After Kiya Afrasiyab's death, some of his supporters returned to Amul and took with them two of his grandsons and Iskandar. Together, they first escaped to Larijan, where they hoped to be allowed refuge with their relative Kiya Hasan Kiya Damandar. At first, their request was declined, but Kiya Hasan later changed his mind, and granted them the districts of Ghazak and Sinak. Their stay was short-lived; the income from these districts proved insufficient, and thus one of Kiya Afrasiyab's men, Nur al-Din, took the young princes, together with some of their supporters, to the city of Shiraz in Fars and then to Sabziwar in Khorasan. There they pledged their service to the Sarbadarid ruler Ali ibn Mu'ayyad, who had rebelled against the Kartid ruler Ghiyath al-Din II, who was based in Herat. Two different accounts are given about Iskandar during this event. According to the contemporary historian Zahir al-Din Mar'ashi (d. 1489), himself a member of the Mar'ashi family, he shifted his allegiance to Ghiyath al-Din II in 1374, because "treachery was in his nature."

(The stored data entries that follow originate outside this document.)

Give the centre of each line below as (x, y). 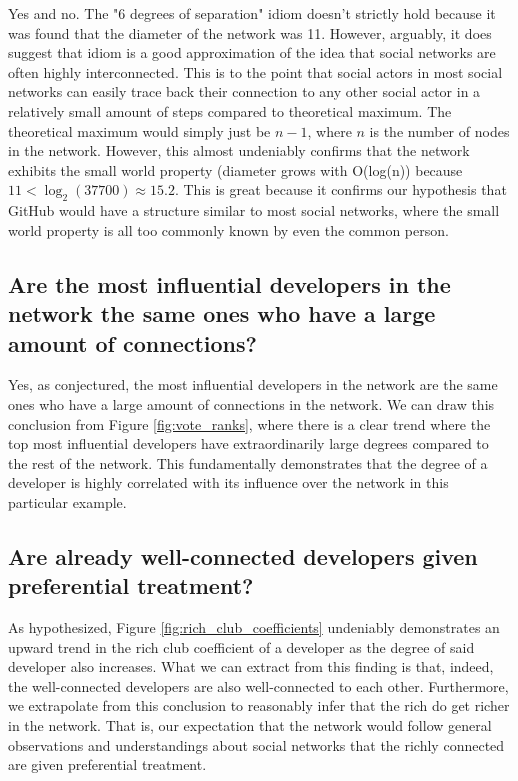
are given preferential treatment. (107, 764)
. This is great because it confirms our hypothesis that (340, 189)
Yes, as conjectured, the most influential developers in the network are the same (253, 384)
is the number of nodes (439, 130)
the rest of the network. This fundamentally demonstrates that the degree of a (248, 462)
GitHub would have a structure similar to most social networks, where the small (254, 210)
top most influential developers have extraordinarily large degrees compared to (248, 443)
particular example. (67, 501)
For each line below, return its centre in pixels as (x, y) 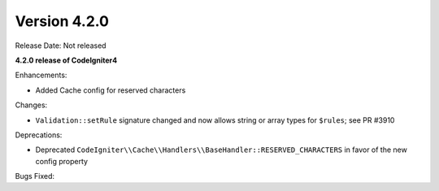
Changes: (31, 105)
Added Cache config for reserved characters (111, 90)
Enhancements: (41, 75)
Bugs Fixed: (35, 176)
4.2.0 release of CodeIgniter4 (66, 60)
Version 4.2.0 (62, 21)
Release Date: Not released (61, 46)
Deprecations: (39, 135)
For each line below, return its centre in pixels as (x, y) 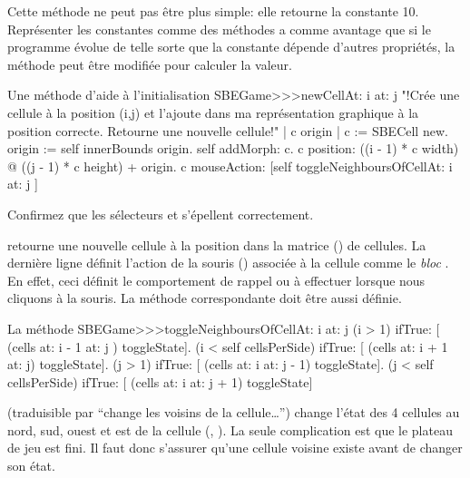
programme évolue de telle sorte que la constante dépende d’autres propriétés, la (231, 47)
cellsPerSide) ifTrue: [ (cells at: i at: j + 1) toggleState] (160, 381)
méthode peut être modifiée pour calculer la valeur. (150, 64)
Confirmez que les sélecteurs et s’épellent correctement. (161, 214)
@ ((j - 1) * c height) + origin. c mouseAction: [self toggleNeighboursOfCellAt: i (230, 166)
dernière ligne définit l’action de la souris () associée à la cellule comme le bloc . (228, 263)
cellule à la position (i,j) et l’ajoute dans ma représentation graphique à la (213, 112)
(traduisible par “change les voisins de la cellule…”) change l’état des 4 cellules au (234, 412)
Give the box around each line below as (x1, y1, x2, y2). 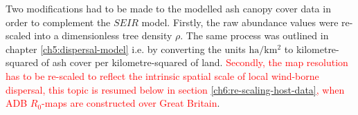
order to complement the (6, 14, 111, 29)
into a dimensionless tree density (34, 28, 172, 43)
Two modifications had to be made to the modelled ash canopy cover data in (6, 1, 331, 15)
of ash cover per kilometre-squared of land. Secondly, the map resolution (41, 55, 348, 70)
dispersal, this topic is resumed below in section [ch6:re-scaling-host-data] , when (6, 82, 345, 96)
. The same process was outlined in (180, 28, 329, 43)
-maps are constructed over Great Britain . (42, 96, 220, 110)
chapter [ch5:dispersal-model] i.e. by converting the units (6, 41, 246, 56)
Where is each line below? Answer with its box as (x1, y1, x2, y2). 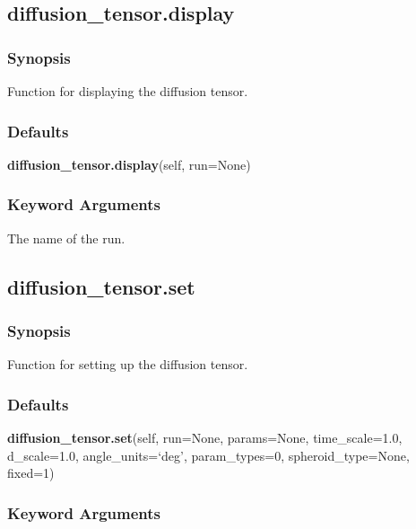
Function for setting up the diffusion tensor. (7, 355, 248, 374)
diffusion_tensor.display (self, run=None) (7, 154, 251, 173)
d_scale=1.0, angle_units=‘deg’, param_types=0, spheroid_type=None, (7, 445, 410, 464)
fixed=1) (7, 463, 55, 482)
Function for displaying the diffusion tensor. (7, 82, 248, 100)
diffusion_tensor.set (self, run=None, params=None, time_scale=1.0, (7, 428, 403, 447)
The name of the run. (7, 228, 126, 247)
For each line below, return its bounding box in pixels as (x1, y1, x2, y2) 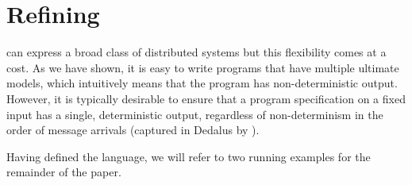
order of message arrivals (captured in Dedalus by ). (6, 121, 260, 138)
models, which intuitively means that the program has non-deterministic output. (6, 75, 398, 91)
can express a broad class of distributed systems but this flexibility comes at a (6, 44, 387, 60)
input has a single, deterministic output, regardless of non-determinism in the (6, 106, 383, 122)
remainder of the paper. (6, 164, 121, 180)
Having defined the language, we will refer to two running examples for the (6, 148, 371, 164)
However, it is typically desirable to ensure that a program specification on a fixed (6, 90, 406, 106)
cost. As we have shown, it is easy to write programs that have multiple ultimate (6, 59, 399, 75)
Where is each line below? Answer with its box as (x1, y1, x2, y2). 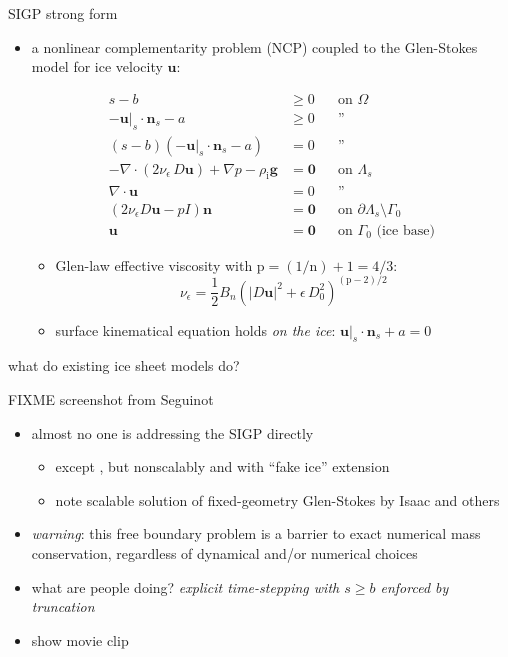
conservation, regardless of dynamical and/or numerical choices (31, 543, 418, 564)
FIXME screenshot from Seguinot (8, 389, 214, 410)
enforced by (380, 576, 449, 597)
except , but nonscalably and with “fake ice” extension (55, 456, 390, 477)
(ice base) (376, 223, 435, 238)
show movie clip (31, 629, 129, 650)
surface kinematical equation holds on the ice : (55, 319, 336, 340)
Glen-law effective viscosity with (55, 254, 253, 275)
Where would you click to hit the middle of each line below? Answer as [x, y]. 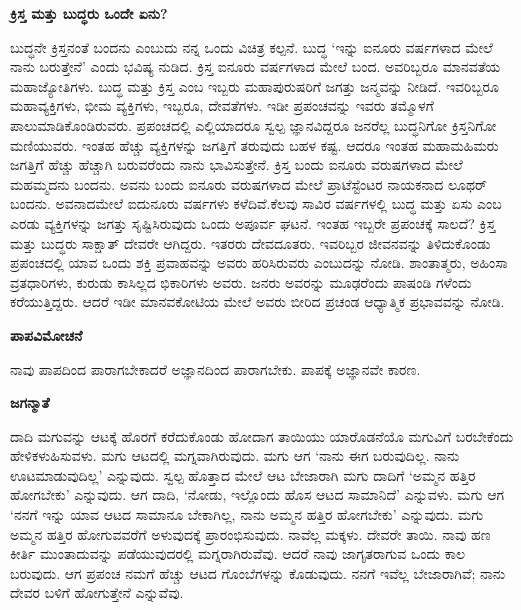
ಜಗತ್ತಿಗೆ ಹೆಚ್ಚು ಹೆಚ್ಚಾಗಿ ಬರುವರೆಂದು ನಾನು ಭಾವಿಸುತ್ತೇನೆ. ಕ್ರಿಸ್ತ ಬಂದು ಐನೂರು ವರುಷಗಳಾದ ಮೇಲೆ [236, 164]
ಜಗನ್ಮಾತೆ [30, 402]
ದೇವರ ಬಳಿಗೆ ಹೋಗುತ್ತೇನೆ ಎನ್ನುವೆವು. [97, 592]
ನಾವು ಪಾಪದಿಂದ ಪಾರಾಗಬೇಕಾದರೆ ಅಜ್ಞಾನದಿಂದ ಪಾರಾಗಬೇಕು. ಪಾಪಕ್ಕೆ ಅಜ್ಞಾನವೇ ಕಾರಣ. [215, 368]
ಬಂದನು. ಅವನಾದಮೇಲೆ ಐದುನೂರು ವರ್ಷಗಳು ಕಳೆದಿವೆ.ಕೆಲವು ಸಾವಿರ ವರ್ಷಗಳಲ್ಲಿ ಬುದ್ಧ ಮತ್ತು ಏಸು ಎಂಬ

After Ali ibn Mu'ayyad was defeated and killed, Iskandar settled in Herat. There he was present when the Turco-Mongol ruler Timur besieged it in 1381. He subsequently betrayed Ghiyath al-Din II and handed the city over to Timur. According to the account of the Persian historian Hafiz-i Abru (d. 1430), it was the Kartids, and not Sarbadarids that Iskandar first joined. He was successful in the Kartid efforts against Ali ibn Mu'ayyad, and was as a result rewarded with the governorship of the city of Nishapur. In 1375, Iskandar betrayed Ghiyath al-Din II by joining an anti-Kartid rebellion supported by local dervishes and the Muzaffarid ruler in Shiraz, Shah Shoja Mozaffari. The rebellion failed, but Ghiyath al-Din II ultimately pardoned Iskandar, who remained in Herat until its capture by Timur.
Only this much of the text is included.